Where a line holds the word "фото", copy it from the records.

> **Stored data**:

[Start of section]

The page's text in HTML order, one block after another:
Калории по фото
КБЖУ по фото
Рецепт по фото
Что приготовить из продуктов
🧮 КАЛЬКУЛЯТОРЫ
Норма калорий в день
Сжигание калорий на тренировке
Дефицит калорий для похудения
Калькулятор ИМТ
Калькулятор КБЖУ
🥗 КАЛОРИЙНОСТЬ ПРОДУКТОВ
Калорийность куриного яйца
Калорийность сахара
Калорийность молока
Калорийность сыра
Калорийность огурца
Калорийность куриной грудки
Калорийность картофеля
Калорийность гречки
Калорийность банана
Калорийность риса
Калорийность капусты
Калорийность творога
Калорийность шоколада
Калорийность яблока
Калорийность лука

[End of section]

> **RESULT**:
Калории по фото
КБЖУ по фото
Рецепт по фото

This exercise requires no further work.